Tokyoids: The Robotic Face of Architecture
- Author: François Blanciak
- Language: English
- Subject: Architecture, robotics, Tokyo
- Genre: Architectural theory
- Publisher: MIT Press
- Publication date: September 13, 2022
- Publication place: United States
- Media type: Print (paperback), e-book
- Pages: 216
- ISBN: 978-0-262-54423-8
- Preceded by: Siteless: 1001 Building Forms (2008)

= Tokyoids: The Robotic Face of Architecture =

2022 book by François Blanciak

Tokyoids: The Robotic Face of Architecture is a 2022 book by the architect François Blanciak. It pairs a photographic survey of about fifty ordinary Tokyo buildings with a series of essays. Blanciak reads their façades as faces and sorts them by the emotions they appear to express. The robotic face, he argues, emerged in architecture before robotics developed as a science. It is Blanciak's second book, after Siteless: 1001 Building Forms (2008).

== Synopsis ==

Text and image address the same ideas by different means. Blanciak, who photographed the buildings in Tokyo between 2009 and 2019, reads their façades as faces: windows become eyes, doors become mouths, and balconies, grilles, and vents register expressions. These readings yield a taxonomy organized not by program, size, material, age, or style but by the emotions the buildings appear to convey. He coins the term tokyoid for an ordinary, anonymous structure that embodies the city's robotic character, and argues that the robotic face emerged in architecture before robotics existed as a science. His method, which he compares to the art historian Giovanni Morelli's attention to small details, treats seemingly unintentional elements as revelatory of Tokyo’s true image.
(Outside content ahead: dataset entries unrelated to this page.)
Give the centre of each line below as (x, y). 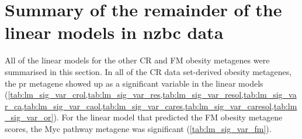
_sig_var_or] (29, 117)
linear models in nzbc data (114, 32)
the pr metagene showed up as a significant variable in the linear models (134, 83)
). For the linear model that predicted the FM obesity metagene (168, 117)
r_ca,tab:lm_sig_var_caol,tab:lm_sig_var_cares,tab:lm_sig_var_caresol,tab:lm (151, 106)
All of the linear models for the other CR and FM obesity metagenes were (137, 60)
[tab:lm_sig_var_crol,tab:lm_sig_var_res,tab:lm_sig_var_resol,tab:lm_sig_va (152, 95)
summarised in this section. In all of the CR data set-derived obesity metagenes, (148, 71)
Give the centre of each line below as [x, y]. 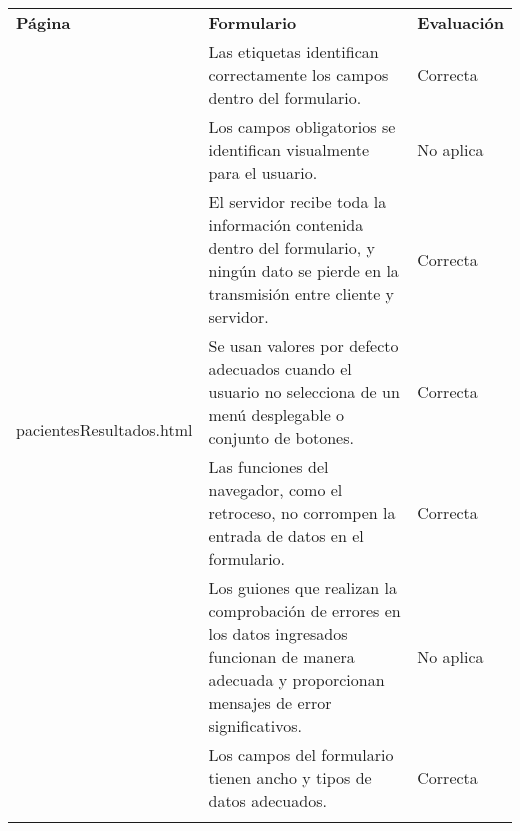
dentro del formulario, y [291, 247]
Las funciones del [268, 466]
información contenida [286, 224]
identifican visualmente [289, 149]
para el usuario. [263, 172]
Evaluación [460, 22]
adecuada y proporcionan [296, 679]
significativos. [255, 725]

"Diagram and Face," the opening chapter, traces the face through seminal diagrams of architectural theory rather than the photographs. Each era, the author proposes, ordered the face by its own principles of geometry. Blanciak moves from Villard de Honnecourt's tripartite faces and Vitruvian proportion through Francesco di Giorgio Martini, Albrecht Dürer, Charles Le Brun, and Claude Perrault to the dismembered features in Jean-Jacques Lequeu's drawings, the Bauhaus signet, and Le Corbusier's split drawing Soleil et Gorgone, then Gilles Deleuze and Félix Guattari's "faciality" and cognitive science. A portion of this chapter also analyzes Arata Isozaki’s robotic creation for Expo ’70. (Note: This part of "Diagram and Face" is quite similar to an article Blanciak has published in October (2022) (179): 78–94, titled "The Face of Another: Isozaki, Deme, and the Postmodern Turn".) Two claims recur. The geometric processing of the face envisioned by architects anticipated robotic form. Architecture and the painted portrait are branches of a single effort to reconstruct the human body.

Six chapters follow ("Awe," "Wrath," "Mirth," "Pain," "Angst," and "Hunger"), named for the moods their buildings express and readable in any order. They connect Tokyo's robotic look to the merging of architecture and engineering, to eighteenth-century French theories of caractère and the Japanese kyarakutā (character), to an aesthetic of dismemberment in the katakana script, and to the social consequences of automation, including the withdrawn hikikomori and the prospect of machines absorbing architects' own work. The photographs sometimes correspond to the surrounding text and sometimes stand apart. A short postface, written during the COVID-19 pandemic, links the masking and screen-mediated life to the book's account of the face's migration into buildings and electronic devices. Against his earlier Siteless: 1001 Building Forms, Blanciak describes a shift from invented forms to existing ones, and states that "this book is in fact two books in one."

== Critics ==

Matthew Allen called the book wide-ranging and faster-paced than most architectural history. He read it as two books in one, cultural criticism of Tokyo's vernacular and a faciality treatise. Though he questioned one claim, he found the book locates humanity "in moments of recognition," and compared it to Roland Barthes’ Mythologies.

Will Davis placed the book in the genre of the architect's essay, built on erudition rather than data. He saw it turn from celebrated Japanese modernism to overlooked, mass-produced buildings, where the author finds beauty and faces. He likened it to Venturi and suggested readers would head out "with a camera in hand."